Study Design This study describes an open-label phase I dose escalation study. After signing informed consent, the patient performs a baseline examination to confirm eligibility. The patient then began treatment with the polypeptide binding protein and was administered once every 3 weeks as a single intravenous infusion (1 cycle). After 4 cycles of therapy (12 weeks), patients whose disease is stable or responsive and wants to continue the study are extended to another 4 cycles of treatment. All patients are assessed for safety 28 days after the last dose of study drug and, if possible, evaluated 3 months after the last study drug treatment. In total, 12-15 patients (4 patients per dose level) are enrolled from various interdisciplinary urological oncology hospitals.

Patient eligibility patients are screened for study eligibility based on the following inclusion and exclusion criteria.

To be eligible for enrollment, a patient must meet the following criteria:
1. 1. Written informed consent will be provided. 2. Males over 18 years old 3. Hormone-resistant prostate cancer that is confirmed by a castration serum testosterone level at least 2 weeks, and a high rise in PSA level at least 3 times. 4. PSA level must be greater than 5 μg / l at study entry. The patient may be asymptomatic or have only minor symptoms due to prostate cancer. WHO general state ≤ 2
7). Anti-androgen therapy should be discontinued at least 4 weeks prior to study entry and after this time continued PSA elevation should be demonstrated. 7. LHRH agonists or antagonists should be continued and allowed at the same time Any reference below the mean life of at least 6 months is considered an exclusion from the test.
1. 1. Previous cytotoxic chemotherapy for hormone refractory prostate cancer 2. Previous strontium therapy 3. Treatment with study drug in the past 4 weeks 4. Other coexisting malignancies or malignant tumors diagnosed within the past 5 years, with the exception of non-melanoma skin cancer 5. Any non-resolving chronic toxicity greater than CTC grade 2 from previous anticancer therapy 6. Incomplete healing from previous surgery Absolute neutrophil count <1 × 10 ⁹ / l or platelets <100 × 10 ⁹ / l
8). Serum bilirubin> 1.25 times the upper limit of reference range (ULRR)
9. In the investigator's view, there is any evidence of severe or uninhibited systemic disease (eg unstable or decompensated respiratory disease, heart disease, liver disease or kidney disease). Serum creatinine> 1.5 times ULRR11. 11. Alanine aminotransferase (ALT) or aspartate aminotransferase (AST)> 2.5 times ULRR 12. Evidence of other significant clinical disorders or laboratory findings that make patients undesired to participate in the study Patients do not use unapproved therapeutics or herbal medicines for prostate cancer14. History of alcoholism, drug addiction, or any mental condition that reduces the patient's ability to comply with the test procedure in the researcher's view

The test drug polypeptide is produced according to Example 1. All formulations and test drug packs are applied for use in humans in accordance with the latest Good Manufacturing Practice (GMP) applicable to research drug products as specified by the Department of Health and Drug Administration (Australia). It meets the criteria.
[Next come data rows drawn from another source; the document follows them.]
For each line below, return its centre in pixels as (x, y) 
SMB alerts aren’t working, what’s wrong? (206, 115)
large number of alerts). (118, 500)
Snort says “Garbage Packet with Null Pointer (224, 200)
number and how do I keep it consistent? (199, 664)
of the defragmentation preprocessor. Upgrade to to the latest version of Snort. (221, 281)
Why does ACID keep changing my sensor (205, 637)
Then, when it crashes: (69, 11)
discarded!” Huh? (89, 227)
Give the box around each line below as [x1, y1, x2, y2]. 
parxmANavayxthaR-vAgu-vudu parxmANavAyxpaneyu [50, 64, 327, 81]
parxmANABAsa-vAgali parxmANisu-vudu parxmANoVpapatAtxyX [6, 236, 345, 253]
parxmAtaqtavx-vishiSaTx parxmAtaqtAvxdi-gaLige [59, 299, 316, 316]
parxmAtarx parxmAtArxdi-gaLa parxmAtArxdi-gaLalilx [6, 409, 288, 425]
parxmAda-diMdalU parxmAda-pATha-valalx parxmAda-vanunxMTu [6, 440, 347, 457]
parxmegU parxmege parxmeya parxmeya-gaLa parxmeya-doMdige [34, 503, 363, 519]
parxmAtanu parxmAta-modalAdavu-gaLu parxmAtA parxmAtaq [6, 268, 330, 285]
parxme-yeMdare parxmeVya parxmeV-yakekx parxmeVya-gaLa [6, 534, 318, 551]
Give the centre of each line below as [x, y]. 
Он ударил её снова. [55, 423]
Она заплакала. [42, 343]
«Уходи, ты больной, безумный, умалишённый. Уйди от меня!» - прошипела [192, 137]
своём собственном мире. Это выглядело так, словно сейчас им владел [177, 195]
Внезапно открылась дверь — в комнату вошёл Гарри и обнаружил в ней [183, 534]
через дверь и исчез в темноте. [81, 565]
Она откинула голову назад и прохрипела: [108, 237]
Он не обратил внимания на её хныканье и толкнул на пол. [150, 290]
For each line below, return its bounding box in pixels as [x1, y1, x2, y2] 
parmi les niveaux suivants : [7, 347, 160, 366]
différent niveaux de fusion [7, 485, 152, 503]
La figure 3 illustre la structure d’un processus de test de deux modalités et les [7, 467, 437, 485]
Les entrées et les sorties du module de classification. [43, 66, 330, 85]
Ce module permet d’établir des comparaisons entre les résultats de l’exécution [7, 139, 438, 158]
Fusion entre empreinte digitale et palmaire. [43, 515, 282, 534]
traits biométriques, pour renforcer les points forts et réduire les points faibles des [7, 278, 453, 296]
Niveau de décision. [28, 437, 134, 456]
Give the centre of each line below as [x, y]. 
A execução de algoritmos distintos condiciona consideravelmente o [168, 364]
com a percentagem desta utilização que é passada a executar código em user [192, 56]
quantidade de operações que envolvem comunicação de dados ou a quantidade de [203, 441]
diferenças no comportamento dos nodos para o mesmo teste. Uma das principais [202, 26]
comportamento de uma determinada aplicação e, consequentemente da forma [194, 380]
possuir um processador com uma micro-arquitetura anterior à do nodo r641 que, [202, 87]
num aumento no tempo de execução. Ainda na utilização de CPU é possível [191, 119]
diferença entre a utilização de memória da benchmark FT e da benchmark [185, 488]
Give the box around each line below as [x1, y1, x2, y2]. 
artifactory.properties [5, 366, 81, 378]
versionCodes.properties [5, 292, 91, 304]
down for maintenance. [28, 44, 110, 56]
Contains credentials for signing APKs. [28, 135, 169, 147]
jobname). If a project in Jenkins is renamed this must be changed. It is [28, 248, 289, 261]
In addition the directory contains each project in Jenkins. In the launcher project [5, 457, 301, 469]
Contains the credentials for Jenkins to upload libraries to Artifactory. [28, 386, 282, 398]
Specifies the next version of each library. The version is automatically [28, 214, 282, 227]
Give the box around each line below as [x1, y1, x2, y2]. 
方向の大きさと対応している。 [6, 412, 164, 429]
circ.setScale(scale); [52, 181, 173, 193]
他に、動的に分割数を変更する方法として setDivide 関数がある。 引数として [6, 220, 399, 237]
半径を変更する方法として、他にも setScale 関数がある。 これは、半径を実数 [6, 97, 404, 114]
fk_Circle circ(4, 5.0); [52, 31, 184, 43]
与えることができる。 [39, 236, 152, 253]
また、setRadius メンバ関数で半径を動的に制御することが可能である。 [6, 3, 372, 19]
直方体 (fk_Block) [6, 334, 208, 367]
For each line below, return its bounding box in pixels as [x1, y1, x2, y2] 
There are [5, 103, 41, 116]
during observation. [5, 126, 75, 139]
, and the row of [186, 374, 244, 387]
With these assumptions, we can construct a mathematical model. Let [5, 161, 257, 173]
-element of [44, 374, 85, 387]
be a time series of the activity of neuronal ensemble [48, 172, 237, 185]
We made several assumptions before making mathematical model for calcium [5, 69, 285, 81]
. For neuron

Treatment plan 3 dose levels of polypeptide binding protein will be investigated (0.3, 1.0 and 3.0 mg / kg). After registration of the 0.3 mg / kg cohort is complete, there is a two week waiting period before the 1.0 mg / kg cohort begins. After the 1.0 mg / kg cohort has been enrolled, there is also a two week waiting period before enrollment of the 3.0 mg / kg cohort begins.

  Individual patient doses are prepared by diluting the appropriate volume of polypeptide binding protein (25 mg / ml) with 0.9% sodium chloride to yield a final concentration of 4 mg / ml. The volume of the prepared solution is 25-150 ml depending on the patient dose and body weight. The polypeptide is infused over a period of 1 hour or more by a registered regular nurse or medical assistant under the guidance of one of the study researchers. In addition, a physician or anesthesiologist exists to monitor the administration of study medication and assist in managing adverse events.

  All adverse events are listed in Common Terminology Criteria for Adverse Events Version 3.0 (Cancer Therapy Evaluation Program, DCTD, NCI, NIH, DHHS, March 31, 2003, http: // categorized according to ctep.cancer.gov). DRT and DLT are based on the first 3 weeks of treatment. DRT is defined as any grade 2 non-hematological toxicity or grade 3 hematologic toxicity. DLT is defined as any grade 3/4 non-hematological toxicity or grade 4 hematologic toxicity. Patients who require other treatments for advanced prostate cancer, such as radiation therapy, surgery or chemotherapy for new metastatic lesions, will be excluded from the study and not replaced. If ≧ Grade 2 hematologic and / or non-hematological, the treatment will not be administered. Once toxicity is ≤ Grade 1, treatment can be restarted with delayed treatment for up to 2 weeks. In the absence of treatment delay, treatment is present for up to 4 cycles or disease progression; concurrent disease prevents further administration of treatment; unacceptable adverse event occurs; patient decides to decline from study; or At the investigator's discretion, it can continue until a general or specific change in the patient's condition renders the patient unacceptable for further treatment.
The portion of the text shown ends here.